Records from a collection

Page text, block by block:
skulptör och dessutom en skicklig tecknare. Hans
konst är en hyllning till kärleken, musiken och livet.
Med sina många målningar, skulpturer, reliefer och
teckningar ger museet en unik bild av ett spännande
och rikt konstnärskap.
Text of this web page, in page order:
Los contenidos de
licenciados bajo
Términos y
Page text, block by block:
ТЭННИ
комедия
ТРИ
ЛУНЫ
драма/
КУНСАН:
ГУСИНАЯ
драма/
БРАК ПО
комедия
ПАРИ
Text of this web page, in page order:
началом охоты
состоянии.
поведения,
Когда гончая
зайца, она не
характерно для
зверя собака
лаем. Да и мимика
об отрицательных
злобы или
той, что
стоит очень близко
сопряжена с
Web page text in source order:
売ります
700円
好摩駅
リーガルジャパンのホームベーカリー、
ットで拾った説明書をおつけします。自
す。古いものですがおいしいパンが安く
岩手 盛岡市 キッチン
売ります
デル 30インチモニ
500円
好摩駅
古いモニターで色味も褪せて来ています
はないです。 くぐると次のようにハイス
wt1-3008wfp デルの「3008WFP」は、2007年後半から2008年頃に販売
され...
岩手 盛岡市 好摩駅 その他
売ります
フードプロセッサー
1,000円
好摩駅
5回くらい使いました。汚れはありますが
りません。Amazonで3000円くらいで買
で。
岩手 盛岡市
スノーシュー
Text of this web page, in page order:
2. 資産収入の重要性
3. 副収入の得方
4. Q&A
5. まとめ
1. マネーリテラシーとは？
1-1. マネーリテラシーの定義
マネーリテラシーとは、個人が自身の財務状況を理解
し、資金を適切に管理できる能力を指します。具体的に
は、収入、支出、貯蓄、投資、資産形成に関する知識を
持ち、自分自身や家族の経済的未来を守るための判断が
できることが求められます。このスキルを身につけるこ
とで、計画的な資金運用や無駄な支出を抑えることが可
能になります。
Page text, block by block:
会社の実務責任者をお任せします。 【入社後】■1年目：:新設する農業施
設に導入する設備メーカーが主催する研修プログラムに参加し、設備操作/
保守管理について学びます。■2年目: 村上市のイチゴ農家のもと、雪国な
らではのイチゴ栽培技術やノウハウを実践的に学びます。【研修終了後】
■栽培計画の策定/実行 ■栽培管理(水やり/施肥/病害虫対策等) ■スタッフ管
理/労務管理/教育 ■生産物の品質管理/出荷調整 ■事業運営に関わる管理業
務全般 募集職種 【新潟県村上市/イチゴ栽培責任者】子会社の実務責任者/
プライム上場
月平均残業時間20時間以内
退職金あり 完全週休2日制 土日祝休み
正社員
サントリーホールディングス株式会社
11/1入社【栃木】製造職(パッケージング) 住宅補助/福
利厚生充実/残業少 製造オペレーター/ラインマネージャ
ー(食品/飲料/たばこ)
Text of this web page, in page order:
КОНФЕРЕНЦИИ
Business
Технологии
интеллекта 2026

INSTRUCTIONS TO FOLLOW> Repeat exactly the lines starting at the line with "保守管理について学びます。■2年目: 村上市のイチゴ農家のもと、雪国な" and ending with the final line of the entries. Include nothing else.

ANSWER BOX>
保守管理について学びます。■2年目: 村上市のイチゴ農家のもと、雪国な
らではのイチゴ栽培技術やノウハウを実践的に学びます。【研修終了後】
■栽培計画の策定/実行 ■栽培管理(水やり/施肥/病害虫対策等) ■スタッフ管
理/労務管理/教育 ■生産物の品質管理/出荷調整 ■事業運営に関わる管理業
務全般 募集職種 【新潟県村上市/イチゴ栽培責任者】子会社の実務責任者/
プライム上場
月平均残業時間20時間以内
退職金あり 完全週休2日制 土日祝休み
正社員
サントリーホールディングス株式会社
11/1入社【栃木】製造職(パッケージング) 住宅補助/福
利厚生充実/残業少 製造オペレーター/ラインマネージャ
ー(食品/飲料/たばこ)
Text of this web page, in page order:
КОНФЕРЕНЦИИ
Business
Технологии
интеллекта 2026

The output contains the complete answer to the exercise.